Function Call Overhead

def add(a, b):
    return a + b

# Function call creates:
# 1. New frame object
# 2. Argument parsing
# 3. Local namespace setup
# 4. Frame cleanup on return

C Extensions Interface

C Extension Interface

Python Code

# Python usage
import fastmath
result = fastmath.add(10, 20)
print(result)  # 30

C Extension

#include <Python.h>

static PyObject* add(PyObject* self, PyObject* args) {
    long a, b;
    if (!PyArg_ParseTuple(args, "ll", &a, &b))
        return NULL;
    return PyLong_FromLong(a + b);
}

static PyMethodDef methods[] = {
    {"add", add, METH_VARARGS, "Add two numbers"},
    {NULL, NULL, 0, NULL}
};

static struct PyModuleDef module = {
    PyModuleDef_HEAD_INIT,
    "fastmath",
    "Fast math operations",
    -1,
    methods
};

PyMODINIT_FUNC PyInit_fastmath(void) {
    return PyModule_Create(&module);
}

Build Process

.c file

Compile

.so/.pyd

python setup.py build_ext --inplace

Pure Python

Baseline

Cython

10-100x

Compiled Python

C Extension

100-1000x

Native C

Writing C Extensions

#include <Python.h>

static PyObject* fast_add(PyObject* self, PyObject* args) {
    long a, b;
    if (!PyArg_ParseTuple(args, "ll", &a, &b))
        return NULL;
    return PyLong_FromLong(a + b);
}

static PyMethodDef module_methods[] = {
    {"fast_add", fast_add, METH_VARARGS, "Add two numbers"},
    {NULL, NULL, 0, NULL}
};

static struct PyModuleDef module = {
    PyModuleDef_HEAD_INIT,
    "fastmath",
    "Fast math operations",
    -1,
    module_methods
};

PyMODINIT_FUNC PyInit_fastmath(void) {
    return PyModule_Create(&module);
}

Using Cython for Optimization

# Pure Python
def fibonacci(n):
    if n <= 1:
        return n
    return fibonacci(n-1) + fibonacci(n-2)
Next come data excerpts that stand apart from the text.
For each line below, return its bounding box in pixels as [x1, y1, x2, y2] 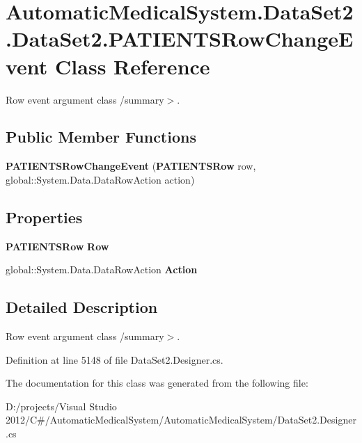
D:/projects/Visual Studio [6, 398, 117, 413]
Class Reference [55, 51, 210, 80]
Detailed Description [6, 296, 158, 318]
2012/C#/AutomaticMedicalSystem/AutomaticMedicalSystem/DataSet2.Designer [6, 412, 356, 427]
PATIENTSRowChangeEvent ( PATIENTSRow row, [6, 159, 256, 173]
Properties [6, 206, 83, 227]
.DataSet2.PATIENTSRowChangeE [6, 24, 354, 53]
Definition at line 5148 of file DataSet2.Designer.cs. [6, 352, 223, 367]
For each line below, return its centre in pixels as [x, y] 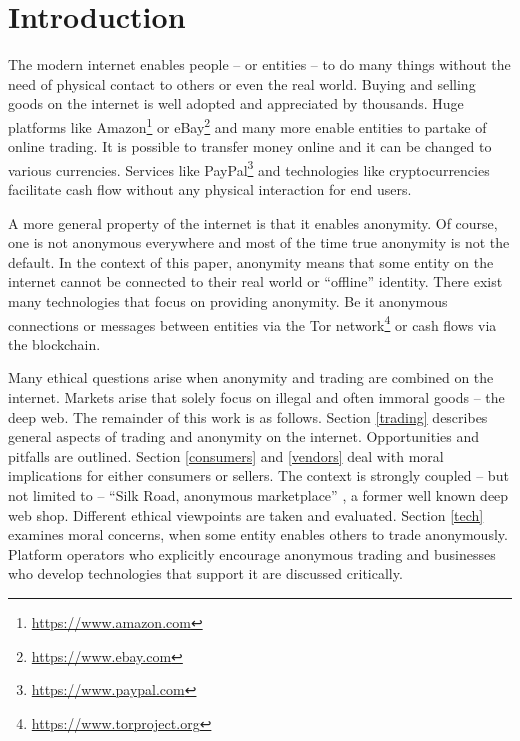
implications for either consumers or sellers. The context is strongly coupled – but [258, 475]
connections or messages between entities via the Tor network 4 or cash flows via [252, 323]
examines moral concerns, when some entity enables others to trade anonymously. [258, 534]
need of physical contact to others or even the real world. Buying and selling [242, 83]
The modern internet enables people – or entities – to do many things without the [259, 64]
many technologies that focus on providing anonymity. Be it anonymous [228, 300]
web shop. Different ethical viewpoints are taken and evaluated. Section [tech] [246, 514]
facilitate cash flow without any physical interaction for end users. [210, 189]
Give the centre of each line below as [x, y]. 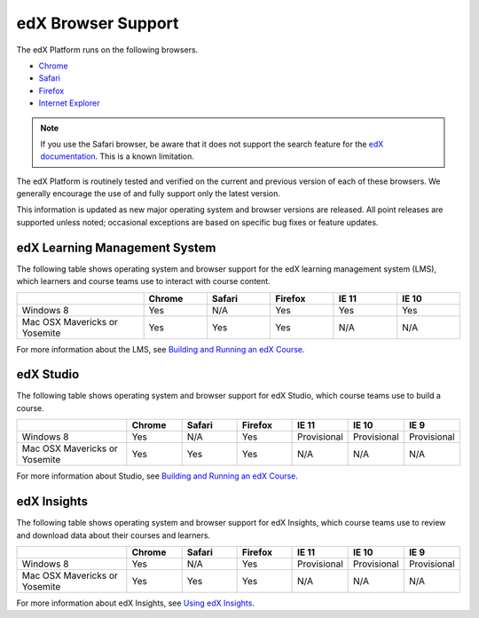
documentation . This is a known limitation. [117, 156]
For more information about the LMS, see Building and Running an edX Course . [161, 349]
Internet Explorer [69, 103]
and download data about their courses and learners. [114, 535]
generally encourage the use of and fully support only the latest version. [149, 194]
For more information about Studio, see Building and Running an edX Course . [157, 476]
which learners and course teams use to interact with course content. [143, 281]
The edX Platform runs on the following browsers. [107, 50]
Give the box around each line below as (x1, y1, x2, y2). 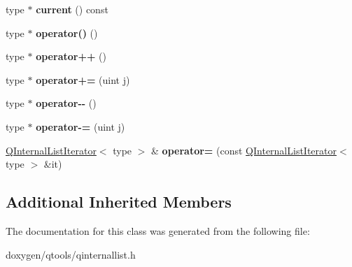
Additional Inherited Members (6, 191, 232, 212)
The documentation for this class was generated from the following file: (6, 223, 310, 238)
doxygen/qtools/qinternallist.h (6, 247, 136, 261)
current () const (36, 2, 108, 16)
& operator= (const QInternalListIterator (151, 143, 337, 157)
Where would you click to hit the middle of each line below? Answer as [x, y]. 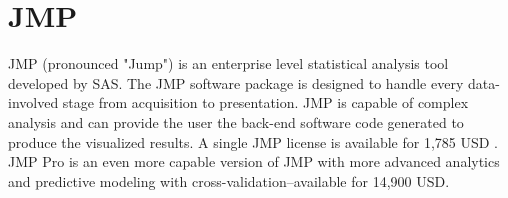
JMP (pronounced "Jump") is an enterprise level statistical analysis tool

# Cython version (fibonacci.pyx)
def fibonacci_cy(int n):
    if n <= 1:
        return n
    return fibonacci_cy(n-1) + fibonacci_cy(n-2)

Performance Profiling

Using cProfile

import cProfile
import pstats

def profile_code():
    # Your code here
    pass

cProfile.run('profile_code()', 'profile_stats')

# Analyze results
p = pstats.Stats('profile_stats')
p.sort_stats('cumulative')
p.print_stats(10)

Memory Profiling

from memory_profiler import profile

@profile
def memory_intensive():
    a = [1] * (10 ** 6)
    b = [2] * (2 * 10 ** 7)
    del b
    return a

Python 3.11+ Optimizations

Adaptive Bytecode

Python 3.11 introduces adaptive bytecode that specializes based on runtime behavior:

def add_numbers(a, b):
    return a + b  # Specializes for int after seeing int inputs

# First calls: generic bytecode
# After ~8 calls with ints: specialized INT_ADD

Frame Objects Optimization

Lazy frame creation
Reduced memory overhead
Faster function calls

Best Practices for Performance

Use built-in functions: They're implemented in C
List comprehensions: Faster than loops
Local variables: Faster than global
__slots__: Reduce memory for classes
Profile before optimizing: Measure, don't guess

# Slower
result = []
for i in range(1000):
    if i % 2 == 0:
        result.append(i * 2)

# Faster
result = [i * 2 for i in range(1000) if i % 2 == 0]

Debugging CPython

Using gdb with Python

# Debug Python with gdb
gdb python
(gdb) run script.py
(gdb) py-bt  # Python backtrace
(gdb) py-list  # List Python source
(gdb) py-locals  # Show local variables

Inspecting Objects

import ctypes
import sys

def get_object_address(obj):
    return id(obj)

def inspect_pyobject(obj):
    address = id(obj)
    refcount = sys.getrefcount(obj)
    size = sys.getsizeof(obj)
    print(f"Address: 0x{address:x}")
    print(f"Refcount: {refcount}")
    print(f"Size: {size} bytes")

Conclusion

Understanding CPython internals helps you:

Write more efficient Python code
Debug performance issues
Understand Python's limitations
Make informed decisions about optimization
Contribute to CPython development

The journey from Python source code to execution involves complex machinery: bytecode compilation, memory management, garbage collection, and the GIL. While Python abstracts these details, knowing them makes you a better Python developer.